MATERIAL SUPPLIED |
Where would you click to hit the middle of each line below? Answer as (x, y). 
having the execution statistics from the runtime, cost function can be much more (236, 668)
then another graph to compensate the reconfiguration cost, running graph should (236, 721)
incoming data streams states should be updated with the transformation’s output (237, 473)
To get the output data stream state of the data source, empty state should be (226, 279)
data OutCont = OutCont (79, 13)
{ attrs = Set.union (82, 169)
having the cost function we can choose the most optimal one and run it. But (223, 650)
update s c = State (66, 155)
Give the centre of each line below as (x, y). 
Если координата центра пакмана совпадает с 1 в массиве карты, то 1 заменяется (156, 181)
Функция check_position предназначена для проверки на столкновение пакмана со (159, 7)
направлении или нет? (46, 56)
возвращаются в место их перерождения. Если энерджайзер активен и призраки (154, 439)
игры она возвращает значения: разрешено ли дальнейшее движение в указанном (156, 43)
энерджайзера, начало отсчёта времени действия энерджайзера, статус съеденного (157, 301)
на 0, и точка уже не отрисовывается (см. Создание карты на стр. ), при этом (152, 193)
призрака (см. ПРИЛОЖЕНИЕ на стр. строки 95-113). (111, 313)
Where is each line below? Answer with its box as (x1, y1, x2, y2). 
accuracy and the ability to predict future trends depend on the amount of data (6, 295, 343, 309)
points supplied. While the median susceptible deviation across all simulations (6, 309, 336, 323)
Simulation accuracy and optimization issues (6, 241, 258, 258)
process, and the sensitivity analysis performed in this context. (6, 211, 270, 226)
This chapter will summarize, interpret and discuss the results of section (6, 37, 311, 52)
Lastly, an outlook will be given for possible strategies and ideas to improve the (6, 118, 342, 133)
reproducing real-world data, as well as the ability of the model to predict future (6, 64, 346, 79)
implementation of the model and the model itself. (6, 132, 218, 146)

==

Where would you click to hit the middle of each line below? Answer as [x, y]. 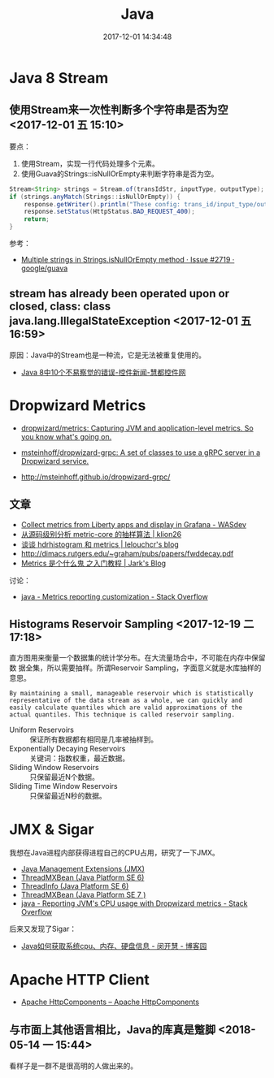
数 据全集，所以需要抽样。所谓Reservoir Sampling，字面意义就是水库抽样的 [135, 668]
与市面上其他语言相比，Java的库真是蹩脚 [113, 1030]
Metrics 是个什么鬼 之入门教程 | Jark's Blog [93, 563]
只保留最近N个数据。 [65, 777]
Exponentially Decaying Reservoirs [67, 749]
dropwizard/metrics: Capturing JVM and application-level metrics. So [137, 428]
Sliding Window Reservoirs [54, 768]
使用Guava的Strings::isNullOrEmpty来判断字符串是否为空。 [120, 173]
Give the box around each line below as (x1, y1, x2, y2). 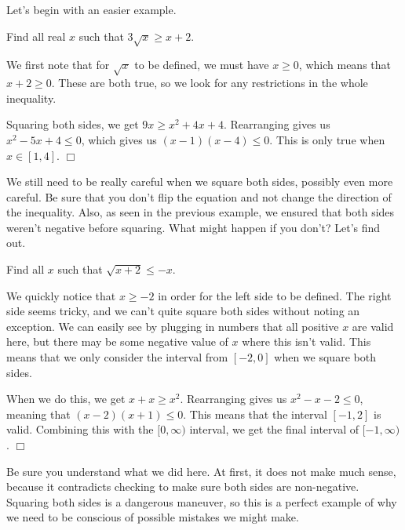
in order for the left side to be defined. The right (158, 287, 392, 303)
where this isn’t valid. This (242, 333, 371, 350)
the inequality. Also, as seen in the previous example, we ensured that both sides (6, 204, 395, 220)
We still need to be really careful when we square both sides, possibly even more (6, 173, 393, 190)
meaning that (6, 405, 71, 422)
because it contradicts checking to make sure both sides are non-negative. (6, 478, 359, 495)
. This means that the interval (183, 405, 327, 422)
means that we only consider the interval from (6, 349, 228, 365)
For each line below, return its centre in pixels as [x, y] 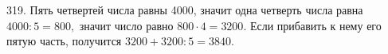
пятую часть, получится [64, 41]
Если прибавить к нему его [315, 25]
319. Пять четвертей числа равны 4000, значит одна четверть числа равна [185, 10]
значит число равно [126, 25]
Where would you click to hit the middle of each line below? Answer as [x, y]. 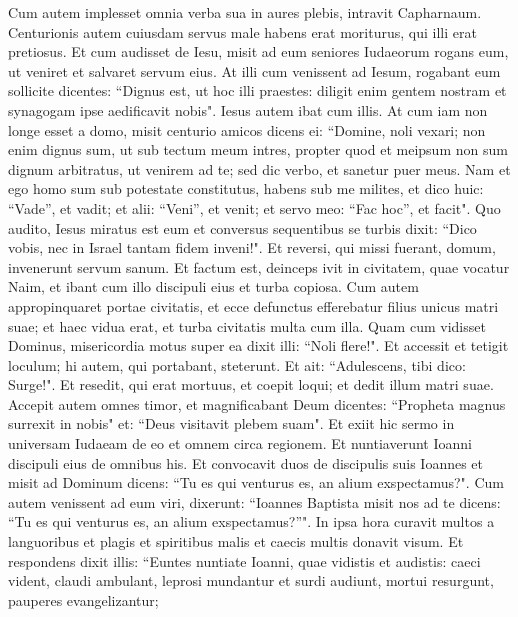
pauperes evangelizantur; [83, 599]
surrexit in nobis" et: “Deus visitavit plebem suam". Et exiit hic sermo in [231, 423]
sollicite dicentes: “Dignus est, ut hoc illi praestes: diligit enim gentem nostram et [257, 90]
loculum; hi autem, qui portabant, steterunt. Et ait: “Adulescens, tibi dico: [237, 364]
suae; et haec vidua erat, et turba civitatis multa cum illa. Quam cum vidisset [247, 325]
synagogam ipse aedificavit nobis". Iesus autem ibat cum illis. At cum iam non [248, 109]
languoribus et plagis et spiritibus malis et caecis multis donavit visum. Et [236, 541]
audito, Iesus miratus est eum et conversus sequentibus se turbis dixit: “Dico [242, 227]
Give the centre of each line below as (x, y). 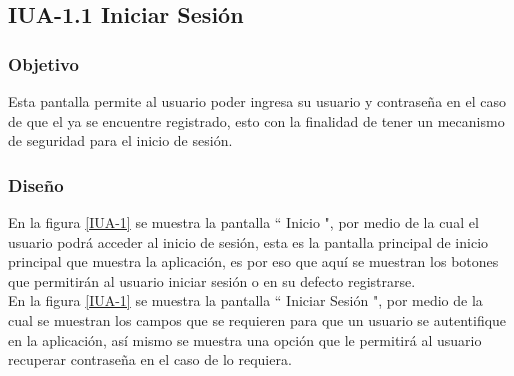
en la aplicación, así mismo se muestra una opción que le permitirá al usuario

* * *

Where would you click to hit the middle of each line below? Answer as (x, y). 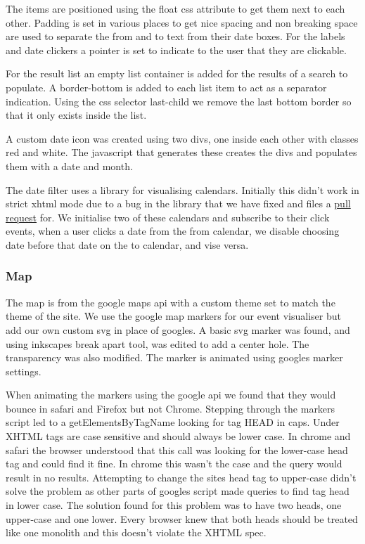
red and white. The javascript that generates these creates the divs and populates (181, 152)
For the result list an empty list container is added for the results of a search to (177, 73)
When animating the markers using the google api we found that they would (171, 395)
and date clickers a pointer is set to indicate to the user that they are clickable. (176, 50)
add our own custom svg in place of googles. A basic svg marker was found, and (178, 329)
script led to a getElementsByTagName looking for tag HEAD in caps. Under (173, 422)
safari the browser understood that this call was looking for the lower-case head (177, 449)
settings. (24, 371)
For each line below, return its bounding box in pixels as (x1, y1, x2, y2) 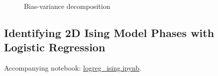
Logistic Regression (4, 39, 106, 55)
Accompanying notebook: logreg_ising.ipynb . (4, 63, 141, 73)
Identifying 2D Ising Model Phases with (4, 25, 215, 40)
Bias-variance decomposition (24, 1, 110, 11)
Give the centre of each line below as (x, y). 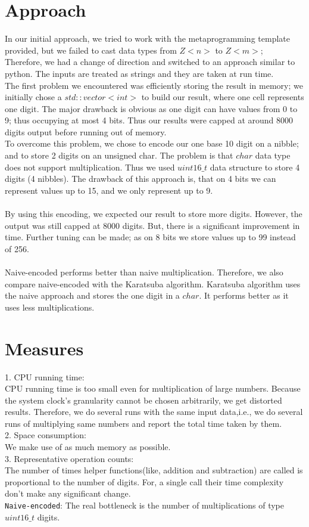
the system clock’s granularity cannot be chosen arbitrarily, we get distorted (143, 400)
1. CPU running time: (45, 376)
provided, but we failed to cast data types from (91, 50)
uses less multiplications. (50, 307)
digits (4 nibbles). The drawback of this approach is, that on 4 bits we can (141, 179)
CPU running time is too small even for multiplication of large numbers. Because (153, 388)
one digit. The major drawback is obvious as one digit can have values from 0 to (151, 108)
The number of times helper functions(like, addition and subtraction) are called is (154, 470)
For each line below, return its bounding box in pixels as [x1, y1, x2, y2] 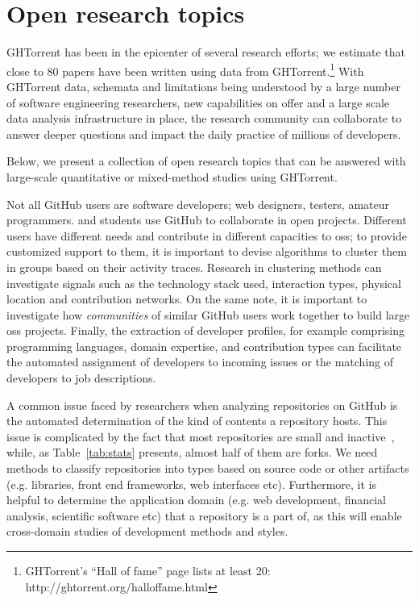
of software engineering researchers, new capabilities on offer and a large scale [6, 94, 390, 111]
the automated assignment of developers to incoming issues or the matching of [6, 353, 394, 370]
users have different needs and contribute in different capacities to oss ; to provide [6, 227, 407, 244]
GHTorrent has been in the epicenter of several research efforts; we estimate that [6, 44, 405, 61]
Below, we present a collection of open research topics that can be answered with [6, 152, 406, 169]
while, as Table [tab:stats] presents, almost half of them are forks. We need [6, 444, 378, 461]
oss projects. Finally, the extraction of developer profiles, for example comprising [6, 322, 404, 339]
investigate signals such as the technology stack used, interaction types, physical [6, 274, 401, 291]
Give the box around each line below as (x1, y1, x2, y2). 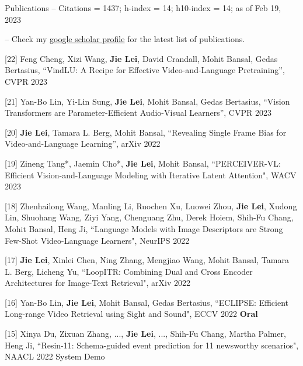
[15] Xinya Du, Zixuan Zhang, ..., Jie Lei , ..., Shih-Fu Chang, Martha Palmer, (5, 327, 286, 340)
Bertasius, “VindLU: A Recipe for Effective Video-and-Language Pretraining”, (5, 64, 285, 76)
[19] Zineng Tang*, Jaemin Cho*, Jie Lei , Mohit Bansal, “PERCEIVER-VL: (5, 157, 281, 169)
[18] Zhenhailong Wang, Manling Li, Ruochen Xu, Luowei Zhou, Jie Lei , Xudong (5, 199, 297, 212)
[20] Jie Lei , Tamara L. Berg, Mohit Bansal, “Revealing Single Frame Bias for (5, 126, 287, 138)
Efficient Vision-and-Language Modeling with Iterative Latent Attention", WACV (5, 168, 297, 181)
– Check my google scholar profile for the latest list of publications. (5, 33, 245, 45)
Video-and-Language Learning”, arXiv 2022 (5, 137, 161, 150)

PROBLEM TO WORK ON |
Excerpt from the records above: set down only the lines from the one that contains "means that we" through the one that contains "Если прибавить к нему его [315, 25]", inclusive, word for word. Pictures stay out.

EXERCISE ANSWER |
means that we only consider the interval from (6, 349, 228, 365)
For each line below, return its centre in pixels as [x, y] 
пятую часть, получится [64, 41]
Если прибавить к нему его [315, 25]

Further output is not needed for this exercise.